Someguitarist commented 1 year ago

Man, sorry to post like three times in a row, but for anyone else running into this issue it just seems like text-generation-webui's openai extension doesn't support functions. Either gotta install LocalAI or figure something else out. Fudge!

See the issue here;

https://github.com/oobabooga/text-generation-webui/issues/4286

Tooniixx commented 1 year ago

I use LocalAI, and it works pretty well!

By the way, can you tell me if you have the same problem as me in this post: https://github.com/jekalmin/extended_openai_conversation/issues/17#issuecomment-1805783667 Thanks !

Someguitarist commented 1 year ago

Thanks, I'm debating going over to LocalAI, but I really like the gui for the text-based one.

Unfortunately I can't get far enough to tell you if I have that same problem as I can't get much further till I switch over to LocalAI. I was able to expose entities but I don't get that error so far.

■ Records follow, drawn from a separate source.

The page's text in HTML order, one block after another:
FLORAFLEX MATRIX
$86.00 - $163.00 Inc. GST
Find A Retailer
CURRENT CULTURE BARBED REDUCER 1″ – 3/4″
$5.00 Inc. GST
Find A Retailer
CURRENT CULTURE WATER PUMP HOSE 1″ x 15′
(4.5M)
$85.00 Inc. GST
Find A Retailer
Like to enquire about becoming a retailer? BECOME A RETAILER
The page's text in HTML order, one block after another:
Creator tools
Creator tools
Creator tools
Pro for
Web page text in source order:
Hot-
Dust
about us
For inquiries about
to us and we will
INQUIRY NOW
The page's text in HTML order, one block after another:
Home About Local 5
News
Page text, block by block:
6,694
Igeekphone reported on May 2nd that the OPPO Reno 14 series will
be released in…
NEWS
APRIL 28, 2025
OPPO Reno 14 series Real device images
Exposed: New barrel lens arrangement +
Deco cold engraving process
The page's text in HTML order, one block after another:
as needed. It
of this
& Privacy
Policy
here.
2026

Someguitarist commented 1 year ago

I don't want to derail this from your original issue, but are you running an Nvidia gpu and mind sharing a docker-compose with a GPTQ model? I've been messing around with LocalAi for a bit and I have to say.... so far it's pretty awful, at least for me. It's poorly documented and has examples that just don't work?

To be clear, I can get it running using llama.cpp, but using Autogpt doesn't see the models, and exactly following the models doesn't seem to work.

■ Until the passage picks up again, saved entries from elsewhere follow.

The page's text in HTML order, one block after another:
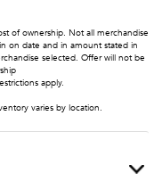
of ownership. Not all merchandise
on date and in amount stated in
selected. Offer will not be
apply.
varies by location.
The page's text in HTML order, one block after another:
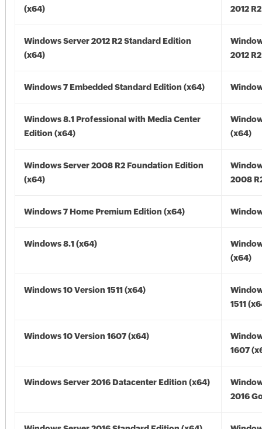
(x64)
2012
Windows Server 2012 R2 Standard Edition
(x64)
2012
Windows 7 Embedded Standard Edition (x64)
Windows 8.1 Professional with Media Center
Edition (x64)
(x64)
Windows Server 2008 R2 Foundation Edition
(x64)
2008
Windows 7 Home Premium Edition (x64)
Windows 8.1 (x64)
(x64)
Windows 10 Version 1511 (x64)
1511
Windows 10 Version 1607 (x64)
1607
Windows Server 2016 Datacenter Edition (x64)
2016
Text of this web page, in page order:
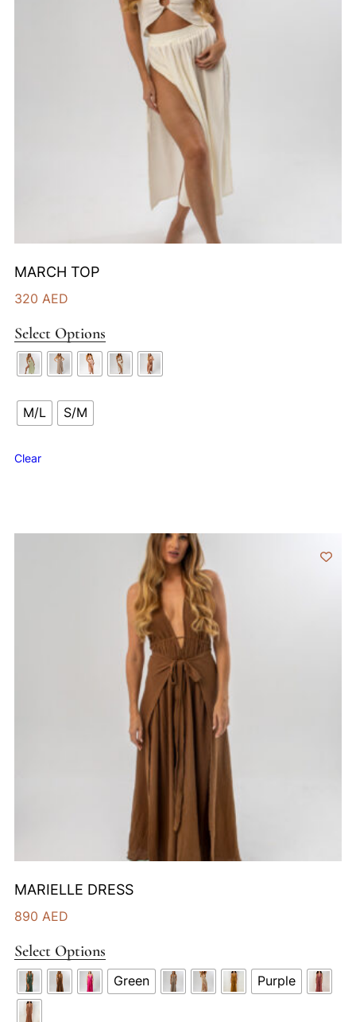
MARCH TOP
320 AED
Select Options
M/L S/M
Clear
MARIELLE DRESS
890 AED
Select Options
Green Purple
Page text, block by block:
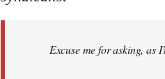
libcom.orgExcuse me for asking, as
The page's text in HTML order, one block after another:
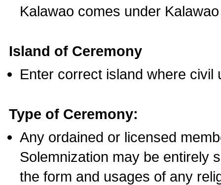
Kalawao comes under
Island of Ceremony
Enter correct island where civil
Type of Ceremony:
Any ordained or licensed
Solemnization may be entirely
the form and usages of any
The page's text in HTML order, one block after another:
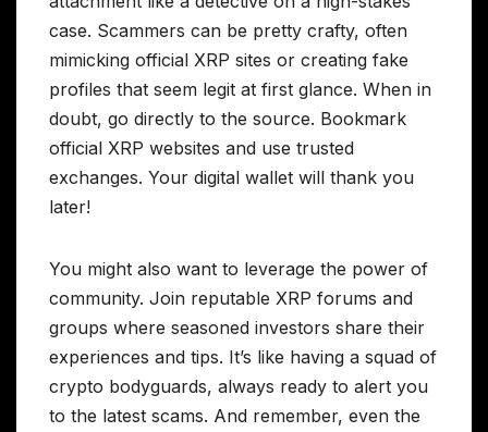
case. Scammers can be pretty crafty, often
mimicking official XRP sites or creating fake
profiles that seem legit at first glance. When in
doubt, go directly to the source. Bookmark
official XRP websites and use trusted
exchanges. Your digital wallet will thank you
later!
You might also want to leverage the power of
community. Join reputable XRP forums and
groups where seasoned investors share their
experiences and tips. It’s like having a squad of
crypto bodyguards, always ready to alert you
to the latest scams. And remember, even the

At this point, if someone else reads this I'd almost rather just wait a week until I'm sure someone will functions to text-webui. If you haven't used that yet, I'd highly encourage checking it out. Way easier, way more simple, and way more customizable, at least from my limited testing.

Someguitarist commented 1 year ago

Okay, sorry, now that I've had my temper tantrum I'm just runnung LocalAI on the CPU terribly slowly, but at least for proof of concept.

How do you get to your error in #17? I can expose entities and it doesn't seem to throw me that error, however after exposing the lights and asking Assist to turn them off I get "Something went wrong: Unable to find service switch.pantry_lights"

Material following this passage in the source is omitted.